First, using randomization inference, we calculate a p value of .032; 3.2% of coefficients estimated using randomly drawn equators were larger in magnitude than the coefficient using the actual equator. This is in contrast with robust standard errors clustered at the country level, which return a p value of <.0000000000000002!
This difference is not automatic with randomization inference for a natural experiment, as it is important to identify what determines variation in the right-hand side. In our case, we have assumed that variation in absolute latitude comes from the “random” location of the north pole, so we randomly dropped new north poles. Alternatively, one could have (wrongly) assumed that variation in absolute latitude is random across countries. In this case, to conduct randomization inference, one would randomly permute absolute latitude across countries. We compare the distribution of estimates under these two approaches (“Spatial” and “Naive”, respectively) in the top panel of Figure 2. The latter naive approach does not account for spatial correlation in absolute latitude; as a result, this naive approach returns a much narrower distribution of estimates, yielding a very small p value (comparable to using robust standard errors clustered at the country level).

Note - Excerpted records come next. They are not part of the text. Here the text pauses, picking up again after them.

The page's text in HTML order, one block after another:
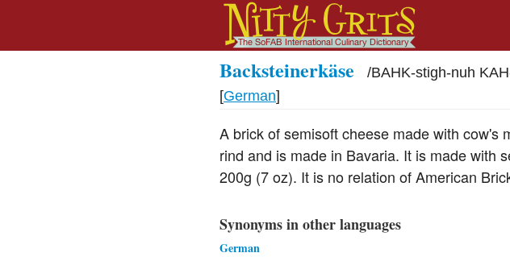
Backsteinerkäse /BAHK-stigh-nuh
[German]
A brick of semisoft cheese made with cow's
rind and is made in Bavaria. It is made with
200g (7 oz). It is no relation of American
Synonyms in other languages
German
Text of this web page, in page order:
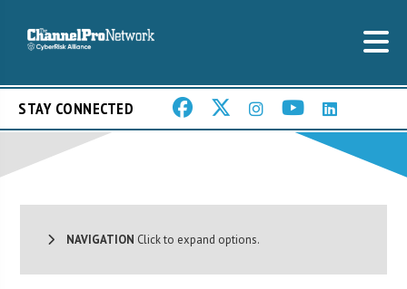
STAY CONNECTED
NAVIGATION Click to expand options.
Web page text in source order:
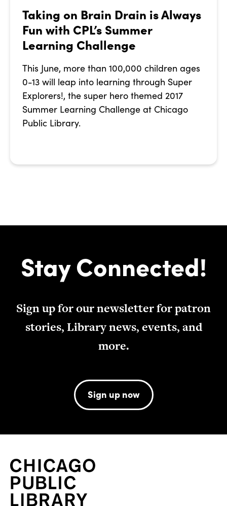
Taking on Brain Drain is Always
Fun with CPL’s Summer
Learning Challenge
This June, more than 100,000 children ages
0-13 will leap into learning through Super
Explorers!, the super hero themed 2017
Summer Learning Challenge at Chicago
Public Library.
Stay Connected!
Sign up for our newsletter for patron
stories, Library news, events, and
more.
Sign up now
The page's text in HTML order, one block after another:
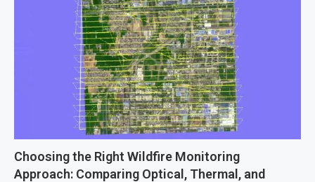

One commonly proposed solution to spatial correlation is to use Conley standard errors. However, similar to cluster robust standard errors, these perform well only when there is a reasonable number of independent clusters (typically at least 30). In the bottom panel of our second figure, we compare Conley standard errors, using a radius of allowed spatial dependence ranging from 0km to 6000km, to the randomization inference standard errors. Although Conley standard errors (with a degrees-of-freedom correction) perform much better than cluster robust, they are biased downward by at least 20% at all radii. The likely source of this bias is that the effective number of independent clusters falls below 30, a common threshold used for having too few clusters, for radii above 1000km. While these specific results do not necessarily generalize beyond cross country studies (or to different right-hand side variables), the broad intuition holds whenever your left-hand side and right-hand side are both strongly spatially correlated.
- Inference with natural experiments is hard! Unlike traditional experiments, the right hand side may not be explicitly randomized across units, and robust standard errors may perform poorly when the effective number of clusters is very small (although effective corrections do exist for cluster robust standard errors with few clusters).
- It may not always be obvious that there is a small number of clusters! To get inference right, it’s important to be explicit about where the variation in your right hand side is, i.e., what is the assignment mechanism (discussed here). Although clustering at the correct level or using the correct radius for Conley errors can correct for these problems, it is typically ideal to simulate the assignment mechanism for randomization inference.
- In this case, we are asserting the source of variation in absolute latitude comes from the location of the poles. To give another example, for rainfall (a popular source of shocks), it comes from variation in year-to-year weather realizations; recent work has therefore proposed permuting historical weather realizations across years to conduct randomization inference for estimating the impacts of weather shocks.
- When it’s not possible to fully simulate the assignment mechanism, placebo checks can be helpful as well. For example, work studying infrastructure has showed that unrealized construction plans do not have significant (economically or statistically) impacts on outcomes; this can be a useful validation of the procedures used for both estimation and calculating standard errors.